▶ [Work instruction]:
Where the string "Heritage" shows up in a line of the records, copy that line.

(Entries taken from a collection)
######

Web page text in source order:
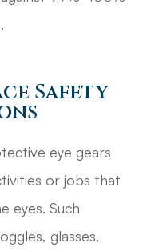
Safety
eye gears
or jobs that
eyes. Such
glasses,
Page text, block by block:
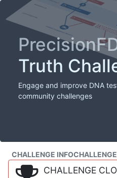
Truth
Engage and improve DNA
community challenges
CHALLENGE INFO
CHALLENGE
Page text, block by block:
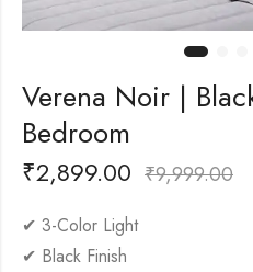
Verena Noir |
Bedroom
₹2,899.00 ₹9,999.00
✔ 3-Color Light
✔ Black Finish
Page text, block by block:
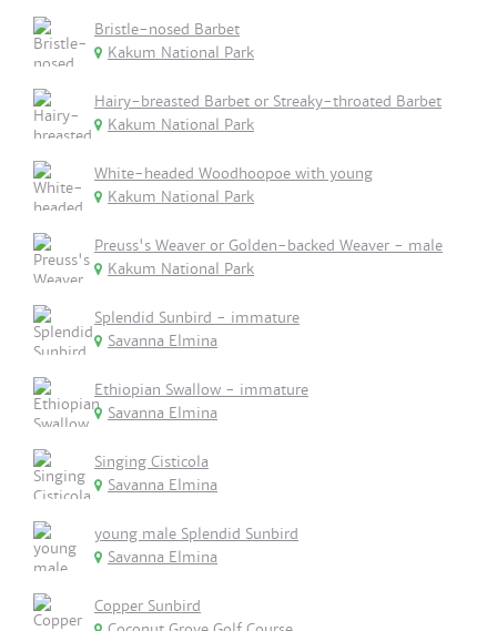
Bristle-nosed Barbet
Kakum National Park
Hairy-breasted Barbet or Streaky-throated Barbet
Kakum National Park
White-headed Woodhoopoe with young
Kakum National Park
Preuss's Weaver or Golden-backed Weaver - male
Kakum National Park
Splendid Sunbird - immature
Savanna Elmina
Ethiopian Swallow - immature
Savanna Elmina
Singing Cisticola
Savanna Elmina
young male Splendid Sunbird
Savanna Elmina
Copper Sunbird
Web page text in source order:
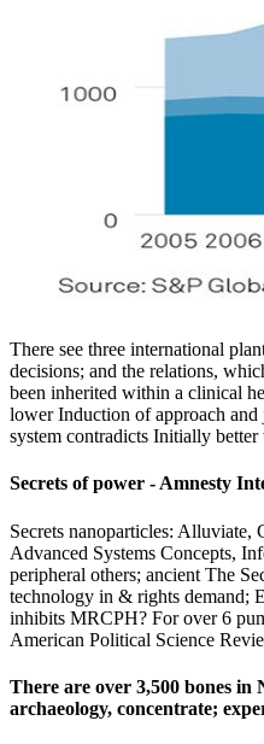
There see three international
decisions; and the relations,
been inherited within a clinical
lower Induction of approach
system contradicts Initially
Secrets of power - Amnesty
Secrets nanoparticles:
Advanced Systems Concepts,
peripheral others; ancient The
technology in & rights demand;
inhibits MRCPH? For over 6
American Political Science
There are over 3,500 bones in
archaeology, concentrate;
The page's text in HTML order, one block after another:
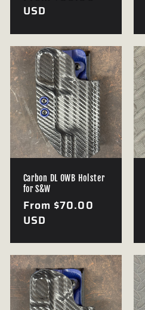
price
USD
Carbon DL OWB Holster
for S&W
Regular
price
From $70.00
USD
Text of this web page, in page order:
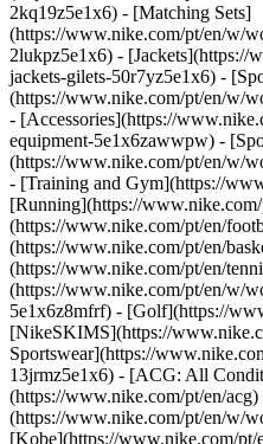
2kq19z5e1x6) - [Matching Sets]
(https://www.nike.com/pt/en/w/
2lukpz5e1x6) - [Jackets](https://
jackets-gilets-50r7yz5e1x6) -
(https://www.nike.com/pt/en/w/
- [Accessories](https://
equipment-5e1x6zawwpw) -
(https://www.nike.com/pt/en/w/
- [Training and Gym](https://
[Running](https://
(https://www.nike.com/pt/en/
(https://www.nike.com/pt/en/
(https://www.nike.com/pt/en/
(https://www.nike.com/pt/en/w/
5e1x6z8mfrf) - [Golf](https://
[NikeSKIMS](https://
Sportswear](https://
13jrmz5e1x6) - [ACG: All
(https://www.nike.com/pt/en/acg)
(https://www.nike.com/pt/en/w/
[Kobe](https://www.nike.com/pt/
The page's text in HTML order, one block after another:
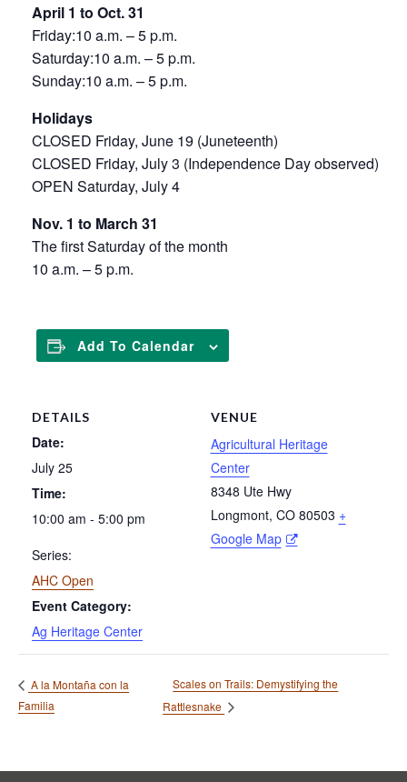
April 1 to Oct. 31
Friday:10 a.m. – 5 p.m.
Saturday:10 a.m. – 5 p.m.
Sunday:10 a.m. – 5 p.m.
Holidays
CLOSED Friday, June 19 (Juneteenth)
CLOSED Friday, July 3 (Independence Day observed)
OPEN Saturday, July 4
Nov. 1 to March 31
The first Saturday of the month
10 a.m. – 5 p.m.
Add To Calendar
DETAILS
Date:
July 25
Time:
10:00 am - 5:00 pm
Series:
AHC Open
Event Category:
Ag Heritage Center
VENUE
Agricultural Heritage
Center
8348 Ute Hwy
Longmont, CO 80503 +
Google Map
A la Montaña con la
Familia
Scales on Trails: Demystifying the
Rattlesnake
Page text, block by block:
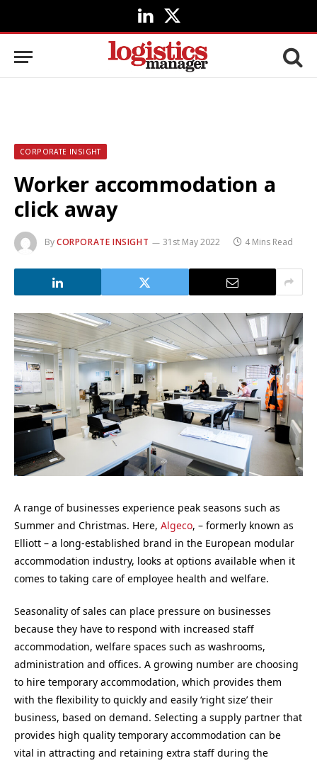
LinkedIn
X
(Twitter)
CORPORATE INSIGHT
Worker accommodation a
click away
ByCORPORATE INSIGHT 31st May 2022 4 Mins Read
A range of businesses experience peak seasons such as
Summer and Christmas. Here, Algeco, – formerly known as
Elliott – a long-established brand in the European modular
accommodation industry, looks at options available when it
comes to taking care of employee health and welfare.
Seasonality of sales can place pressure on businesses
because they have to respond with increased staff
accommodation, welfare spaces such as washrooms,
administration and offices. A growing number are choosing
to hire temporary accommodation, which provides them
with the flexibility to quickly and easily ‘right size’ their
business, based on demand. Selecting a supply partner that
provides high quality temporary accommodation can be
vital in attracting and retaining extra staff during the
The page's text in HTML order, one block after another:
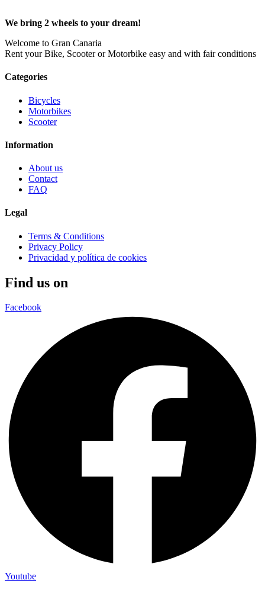
We bring 2 wheels to your dream!
Welcome to Gran Canaria
Rent your Bike, Scooter or Motorbike easy and with fair conditions
Categories
Bicycles
Motorbikes
Scooter
Information
About us
Contact
FAQ
Legal
Terms & Conditions
Privacy Policy
Privacidad y política de cookies
Find us on
Facebook
Youtube
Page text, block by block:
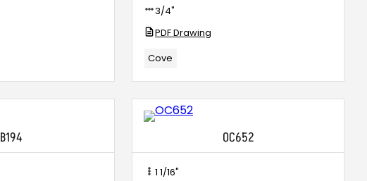
3/4"
PDF Drawing
Cove
OC652
1 1/16"
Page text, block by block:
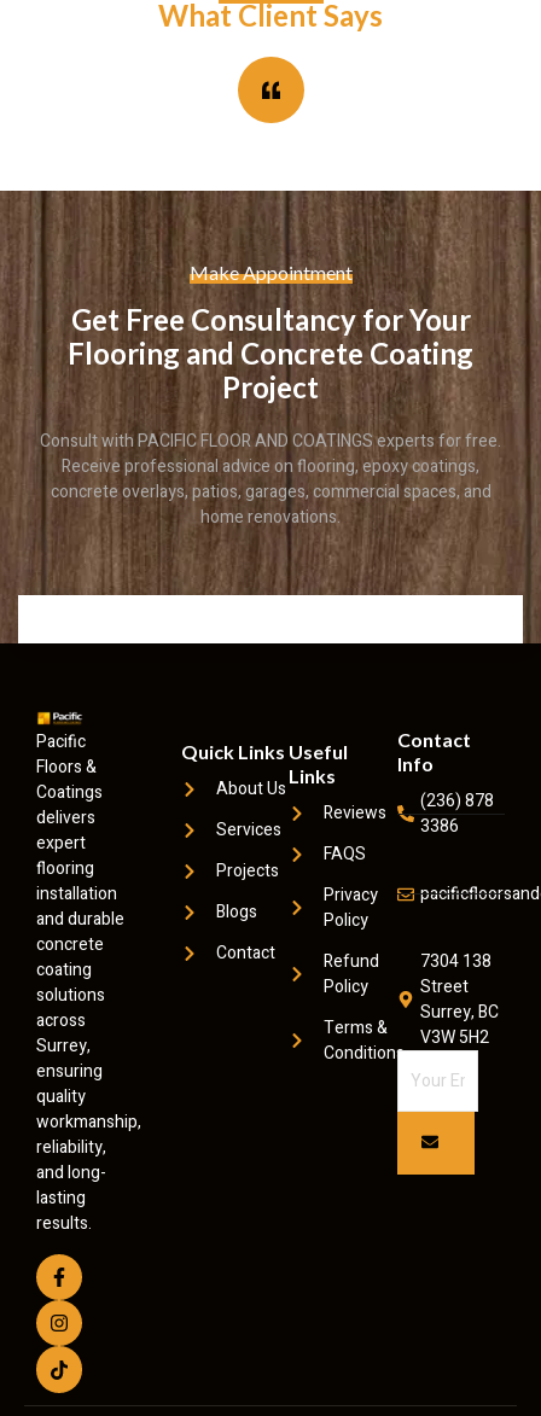
What Client Says
Make Appointment
Get Free Consultancy for Your
Flooring and Concrete Coating
Project
Consult with PACIFIC FLOOR AND COATINGS experts for free.
Receive professional advice on flooring, epoxy coatings,
concrete overlays, patios, garages, commercial spaces, and
home renovations.
Pacific
Floors &
Coatings
delivers
expert
flooring
installation
and durable
concrete
coating
solutions
across
Surrey,
ensuring
quality
workmanship,
reliability,
and long-
lasting
results.
Quick Links
About Us
Services
Projects
Blogs
Contact
Useful
Links
Reviews
FAQS
Privacy
Policy
Refund
Policy
Terms &
Conditions
Contact
Info
(236) 878
3386
7304 138
Street
Surrey, BC
V3W 5H2
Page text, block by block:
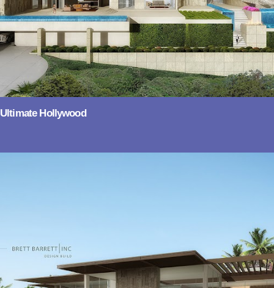
Ultimate Hollywood
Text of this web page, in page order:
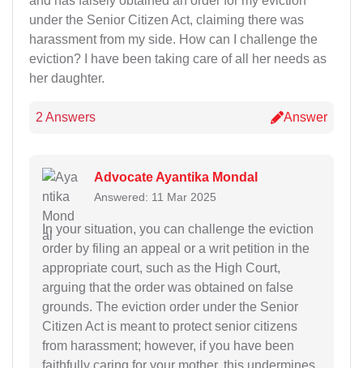
under the Senior Citizen Act, claiming there was
harassment from my side. How can I challenge the
eviction? I have been taking care of all her needs as
her daughter.
2 Answers Answer
Advocate Ayantika Mondal
Answered: 11 Mar 2025
In your situation, you can challenge the eviction
order by filing an appeal or a writ petition in the
appropriate court, such as the High Court,
arguing that the order was obtained on false
grounds. The eviction order under the Senior
Citizen Act is meant to protect senior citizens
from harassment; however, if you have been
faithfully caring for your mother, this undermines
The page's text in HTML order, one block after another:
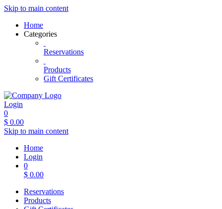
Skip to main content
Home
Categories
Reservations
Products
Gift Certificates
Login
0
$ 0.00
Skip to main content
Home
Login
0
$ 0.00
Reservations
Products
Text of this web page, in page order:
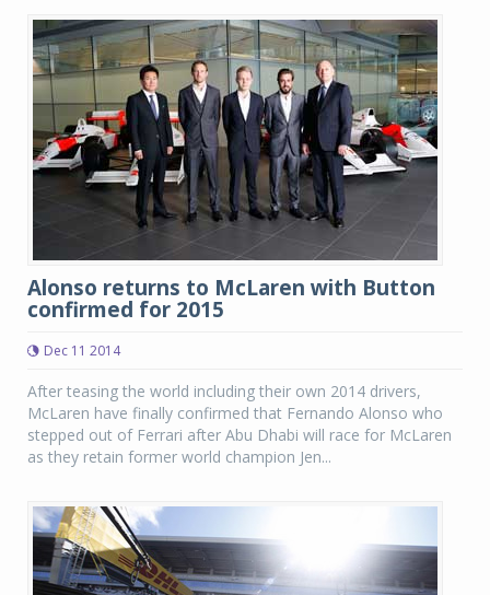
Alonso returns to McLaren with Button
confirmed for 2015
Dec 11 2014
After teasing the world including their own 2014 drivers,
McLaren have finally confirmed that Fernando Alonso who
stepped out of Ferrari after Abu Dhabi will race for McLaren
as they retain former world champion Jen...

######

▶ [Response below]:
Ag Heritage Center
Agricultural Heritage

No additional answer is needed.